_Provided data_
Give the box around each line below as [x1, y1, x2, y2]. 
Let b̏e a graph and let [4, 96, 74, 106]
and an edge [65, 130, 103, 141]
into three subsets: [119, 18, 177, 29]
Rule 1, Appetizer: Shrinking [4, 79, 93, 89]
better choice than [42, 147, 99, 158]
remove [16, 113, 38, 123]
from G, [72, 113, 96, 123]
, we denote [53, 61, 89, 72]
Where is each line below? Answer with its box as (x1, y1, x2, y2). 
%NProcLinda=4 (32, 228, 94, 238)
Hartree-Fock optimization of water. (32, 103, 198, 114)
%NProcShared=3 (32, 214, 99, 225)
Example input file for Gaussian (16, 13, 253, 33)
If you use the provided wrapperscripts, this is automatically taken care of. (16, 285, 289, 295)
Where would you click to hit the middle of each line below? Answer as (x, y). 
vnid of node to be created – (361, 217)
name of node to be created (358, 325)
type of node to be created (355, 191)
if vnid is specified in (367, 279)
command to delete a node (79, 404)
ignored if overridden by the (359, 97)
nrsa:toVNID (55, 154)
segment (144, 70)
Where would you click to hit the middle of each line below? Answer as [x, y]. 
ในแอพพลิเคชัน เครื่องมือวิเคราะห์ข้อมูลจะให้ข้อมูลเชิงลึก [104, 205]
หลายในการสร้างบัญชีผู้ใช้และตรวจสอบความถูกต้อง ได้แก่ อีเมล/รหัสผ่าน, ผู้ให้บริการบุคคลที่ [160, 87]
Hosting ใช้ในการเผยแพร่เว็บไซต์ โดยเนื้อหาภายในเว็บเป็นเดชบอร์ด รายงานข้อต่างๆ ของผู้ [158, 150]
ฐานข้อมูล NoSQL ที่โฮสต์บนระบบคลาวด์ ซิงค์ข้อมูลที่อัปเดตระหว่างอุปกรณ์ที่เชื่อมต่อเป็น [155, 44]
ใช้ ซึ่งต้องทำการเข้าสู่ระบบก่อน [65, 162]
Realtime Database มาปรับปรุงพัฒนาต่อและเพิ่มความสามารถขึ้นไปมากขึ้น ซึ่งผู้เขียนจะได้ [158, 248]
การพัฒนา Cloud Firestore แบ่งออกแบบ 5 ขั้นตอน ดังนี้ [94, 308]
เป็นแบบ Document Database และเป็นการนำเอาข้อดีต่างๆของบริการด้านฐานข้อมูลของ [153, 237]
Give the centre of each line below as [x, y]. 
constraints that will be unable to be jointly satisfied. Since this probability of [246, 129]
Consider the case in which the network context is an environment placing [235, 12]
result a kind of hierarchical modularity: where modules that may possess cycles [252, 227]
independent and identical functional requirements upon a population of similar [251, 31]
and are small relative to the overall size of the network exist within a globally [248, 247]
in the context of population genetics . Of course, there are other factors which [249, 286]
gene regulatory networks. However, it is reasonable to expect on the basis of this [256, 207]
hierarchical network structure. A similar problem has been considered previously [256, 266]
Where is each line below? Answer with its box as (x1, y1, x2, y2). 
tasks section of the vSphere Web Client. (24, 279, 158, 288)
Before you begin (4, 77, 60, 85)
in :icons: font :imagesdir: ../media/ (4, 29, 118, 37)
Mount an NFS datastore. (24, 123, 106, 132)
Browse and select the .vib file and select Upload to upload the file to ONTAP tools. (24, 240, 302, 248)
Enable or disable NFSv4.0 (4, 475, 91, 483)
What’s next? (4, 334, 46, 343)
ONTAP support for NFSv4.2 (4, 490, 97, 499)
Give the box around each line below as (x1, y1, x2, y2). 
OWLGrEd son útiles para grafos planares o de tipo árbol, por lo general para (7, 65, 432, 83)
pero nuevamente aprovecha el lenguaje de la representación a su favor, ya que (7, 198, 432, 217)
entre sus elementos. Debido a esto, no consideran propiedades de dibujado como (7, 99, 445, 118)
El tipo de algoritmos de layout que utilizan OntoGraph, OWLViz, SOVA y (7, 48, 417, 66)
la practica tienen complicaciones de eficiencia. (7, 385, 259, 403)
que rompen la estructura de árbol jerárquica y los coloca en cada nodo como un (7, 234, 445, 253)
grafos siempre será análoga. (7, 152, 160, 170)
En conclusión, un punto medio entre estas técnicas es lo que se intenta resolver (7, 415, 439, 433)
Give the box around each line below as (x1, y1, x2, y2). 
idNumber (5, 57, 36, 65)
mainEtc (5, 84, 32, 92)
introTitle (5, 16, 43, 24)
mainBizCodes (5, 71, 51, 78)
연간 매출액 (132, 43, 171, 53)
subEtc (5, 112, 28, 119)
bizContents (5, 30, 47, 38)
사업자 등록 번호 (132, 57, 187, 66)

_Exercise aim_
A line qualifies when it holds the word "population"; report all qualifying lines from the records above.

_Solution to the exercise_
independent and identical functional requirements upon a population of similar [251, 31]
in the context of population genetics . Of course, there are other factors which [249, 286]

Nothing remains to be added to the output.